Modern Olimpiyatlardan 10 Garip Hikaye

Olimpiyat Oyunları 120 yılı aşkın süredir en üst düzeyde spor mükemmelliğinin ve atletizmin sergilendiği bir etkinlik oldu. Ayrıca, çoğunlukla doping skandalları ve hatta trajedileri şeklinde, adil paylarına düşen tartışmaları da gördüler. Aklıma 1972'deki Münih oyunları geliyor. Aynı zamanda pek çok garip ve beklenmedik olaya da ev sahipliği yapıyorlardı. Bugün bunlardan on tanesine bakacağız.

10. Sıra dışı ayakkabılar

İlk olimpiyatlarda halat çekme gibi artık var olmayan birçok etkinlik vardı. 1908 Londra Oyunları'nda Büyük Britanya'dan üç takım vardı ve üçü de tamamen polis memurlarından oluşuyordu; biri Liverpool'dan, biri Londra Büyükşehir Polis Teşkilatı'ndan ve biri de Londra Şehri'ndendi. Buna ABD ve İsveç'ten iki milli takımı da eklerseniz, tam kadro sahaya sahip olursunuz. halat çekme .

Amerikalılar çeyrek finalde Liverpool ile karşılaştılar ve hemen elendiler. Daha sonra, rakiplerinin "yasak" olarak tanımlanan yasaklı ayakkabılar kullandığını yetkililere şikayet ettiler. Kuzey Nehri'ndeki bir feribotun büyüklüğünde "Çelik topuklar ve tabanın ön tarafında çelik çiviler bulunan, tabandan dışarı doğru çıkıntı yapan 2,5 cm uzunluğunda çiviler bulunan bir ayakkabı." tabanları."

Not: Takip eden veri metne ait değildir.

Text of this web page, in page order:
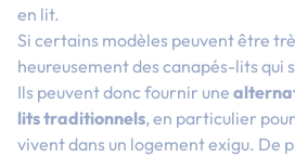
en lit.
Si certains modèles peuvent être
heureusement des canapés-lits qui
Ils peuvent donc fournir une
lits traditionnels, en particulier
vivent dans un logement exigu. De

Kesinlikle kurallara aykırıymış gibi geliyordu, çünkü "hazırlanmış botlar veya herhangi bir çıkıntılı çivi bulunan ayakkabılar " yasaklandı, ancak Liverpool polisi botların işte giyilen standart kıyafetler olduğunu iddia etti. Bu nedenle Amerikalıların itirazı reddedildi ve gümüş madalya Liverpool takımının oldu.

9. Motorcu ve Maraton

Ne yazık ki hile, Olimpiyat Oyunları'nda her zaman süregelen bir sorun olmuştur. Ancak günümüzde hile yapanlar genellikle testleri yanıltacak yeni ilaçlar bulmaya çalışırken, en azından geçmişte sporcular kusur bulma konusunda daha yaratıcıydı.

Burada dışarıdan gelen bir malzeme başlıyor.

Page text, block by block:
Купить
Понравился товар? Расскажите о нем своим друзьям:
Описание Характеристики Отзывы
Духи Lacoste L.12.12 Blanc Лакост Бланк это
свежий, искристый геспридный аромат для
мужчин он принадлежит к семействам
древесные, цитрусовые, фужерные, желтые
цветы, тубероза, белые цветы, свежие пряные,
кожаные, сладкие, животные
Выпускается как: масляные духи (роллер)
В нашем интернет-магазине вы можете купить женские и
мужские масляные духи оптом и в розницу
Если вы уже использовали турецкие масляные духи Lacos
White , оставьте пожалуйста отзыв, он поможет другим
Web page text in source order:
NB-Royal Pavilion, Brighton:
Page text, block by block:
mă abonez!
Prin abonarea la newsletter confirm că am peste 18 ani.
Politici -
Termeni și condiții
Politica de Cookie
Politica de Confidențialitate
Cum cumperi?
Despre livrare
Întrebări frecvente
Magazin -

Örneğin, Amerikan uzun mesafe koşucusu Fred Lorz'u ele alalım; 1904 Olimpiyat Maratonu St. Louis'de. Yarışın yaklaşık yarısına gelindiğinde Lorz'un krampları başladı, bu yüzden menajeri onu arabasıyla aldı ve sonraki 11 mil boyunca götürdü. En azından Lorz'un cesaretini takdir etmek gerek. Aldatmacasını gizlemeye bile çalışmadı, devam etti taraftarlara el salla , bitiş çizgisine doğru giderken.

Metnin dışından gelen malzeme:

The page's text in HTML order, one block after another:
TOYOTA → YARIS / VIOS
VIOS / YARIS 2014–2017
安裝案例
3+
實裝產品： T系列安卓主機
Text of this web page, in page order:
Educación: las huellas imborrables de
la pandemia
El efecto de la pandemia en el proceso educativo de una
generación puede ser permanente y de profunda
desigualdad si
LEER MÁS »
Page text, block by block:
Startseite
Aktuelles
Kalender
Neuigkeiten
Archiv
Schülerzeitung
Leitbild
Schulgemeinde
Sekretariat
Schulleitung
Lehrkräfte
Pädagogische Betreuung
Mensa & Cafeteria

Elbette Lorz yarışı kazandı ve Teddy Roosevelt'in kızı Alice Roosevelt, altın madalyayı onun boynuna takmak üzereyken, onun hile yaptığına dair söylentiler ona ulaştı. Lorz suçunu itiraf etti ve bunun sadece bir şaka olduğunu, bu onuru kabul etmeye hiç niyeti olmadığını söyledi. Bunun doğru olup olmadığını asla bilemeyeceğiz, ancak Lorz ertesi yıl katıldığı kurtuluş hikayesinden keyif aldı. Boston Maratonu . Bu sefer dürüstçe kazandı.

8. Çift Büyü

Kuralları aşmanın yaratıcı yollarına gelince, şapkamızı çıkarmalıyız Madeleine de İsa 1984 Los Angeles Yaz Olimpiyatları'nda Porto Riko'yu temsil ettiğinde sistemi aldatmanın benzersiz bir yolunu bulan . Ama adil olmak gerekirse, Madeleine'in ikiz kız kardeşi olması gibi haksız bir avantajı vardı.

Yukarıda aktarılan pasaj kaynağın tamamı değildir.